The topic of Business Continuity isn't exactly the most riveting topic in the world, but its an area of IT that's close to my heart and one that seems to be regularly forgotten, misunderstood, or simply just poorly implemented. After working with a variety of organisations, the problem appears to me to just be a lack of communication between those running the business and the technical staff responsible for the implementation and maintainance of the mechanisms that greatly influence the potential of a disaster occuring, the time taken to recover from it, and ultimately, the overall impact to the business. All too often, heads are buried in the sand until there's a disaster and then there's hell to pay!
Business continuity is not something implemented at the time of a disaster; Business Continuity refers to those activities performed daily to maintain service, consistency, and recoverability.
So, where do you start? Well, firstly, the field of Business Continuity is huge, but the purpose of this post is to give enough information for you to go do something. By all means, once you've got the basics sorted, then by all means go read up further - but right now, lets just focus on understanding the basic concepts, learning some of the jargon, and some helpful hints to convince people in your company that there's more to Business Continuity than having some backup tapes in a cupboard!

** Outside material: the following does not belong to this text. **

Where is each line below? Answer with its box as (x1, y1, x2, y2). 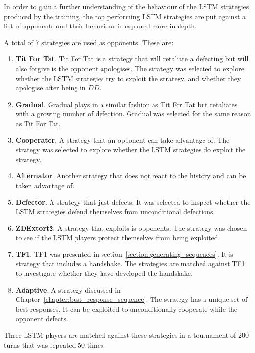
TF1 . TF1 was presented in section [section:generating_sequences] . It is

Business Continuity? Disaster Recovery?
Understanding what you're doing is important, but all too often I've seen organisations spend far too much time debating what they mean by Business Continuity, rather than agreeing some basic terms and getting on with it! In this post, we'll work on the principle that Disaster Recovery is the act of preparing for recovery or continuation of critical IT components after a disaster (natural or otherwise) and that Business Continuity is the larger process of ensuring that all aspects of the business keep functioning. For example, a Business Continuity Plan might involve identifying the risks faced by critical business functions and identifying the IT components they rely upon. Meanwhile, Disaster Recovery is focussed on ensuring that there's sufficient fault tolerance and backups to meet the requirements of the Business Continuity Plan.
What do I need to do?
Your manager might prefer you call it a Business Impact Assessment (BIA), but I'd suggest you probably need to identify all the business functions within your organisation, assign each a level of importance and then work out what IT components these systems depend on. You can make this job as big and as complicated as you like, but at the end the day, you need to gain agreement with the business about what's important to them. The two fundamental measurements in Business Continuity are the:
- Recovery Time Objective (RTO): How quickly must we restore a business function after a disruption or disaster before it causes "unacceptable consequences" to the dd
- Recovery Point Objective (RPO): The maximum window of time before a disruption or disaster during which data may be lost.

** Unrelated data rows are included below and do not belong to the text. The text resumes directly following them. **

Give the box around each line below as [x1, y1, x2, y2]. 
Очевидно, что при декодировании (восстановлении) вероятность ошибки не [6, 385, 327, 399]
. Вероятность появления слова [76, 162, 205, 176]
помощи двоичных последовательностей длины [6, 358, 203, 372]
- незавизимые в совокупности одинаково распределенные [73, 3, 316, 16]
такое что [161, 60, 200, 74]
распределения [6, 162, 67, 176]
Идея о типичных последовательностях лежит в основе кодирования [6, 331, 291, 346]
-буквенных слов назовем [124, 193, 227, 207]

The usual mistake is that IT ask the business what level of "uptime" is required and how much data loss is acceptable. Of course, the answer is almost always "100% uptime with zero data loss" - usually without any real understanding of what that might involve either technically or financially! A useful way of getting the facts is to ask the question in a different way:
If we had a major disaster right now, how long would our business survive without this particular business function? An hour? A day? A week? What would the impact be if we lost the last minute of transactions? What about the last hour? The last day?
Now all you have to do is review the IT components that each business function depends upon and ensure you can meet the agreed Recovery Time Objective (RTO) and Recovery Point Objective (RPO). That might sound like a cop out, but there's a vast array of documented solutions out there for introducing fault tolerance to an IT system. However, its very likely that you'll need to take a serious look at how quickly you could recover from a disaster. Also, once you've identified a critical business function and analysed all the IT components it depends on, you'll often find out that there's some long forgotten line-of-business application that's sitting on a single ancient server in the corner of the server room that turns out to be critical to the success of the business!
Why should I go to all this hassle?
From an IT perspective, the key purpose of the Business Impact Assessment is to understand the real requirements of the business in terms of fault tolerance and data backups. More importantly, done right, its an opportunity to clearly document the expectations of the business in a measurable fashion. This empowers the IT team to:
- Correctly design IT systems to ensure they have "sufficient and necessary" levels of fault tolerance.* Put the right backup mechanisms and schedules in place to ensure you can recover from a disaster.
- Justify the IT costs associated with additional servers, storage, vendor support contracts, etc.
- Sleep sound at night knowing that if disaster does strike, then you have it in black & white what was expected of you.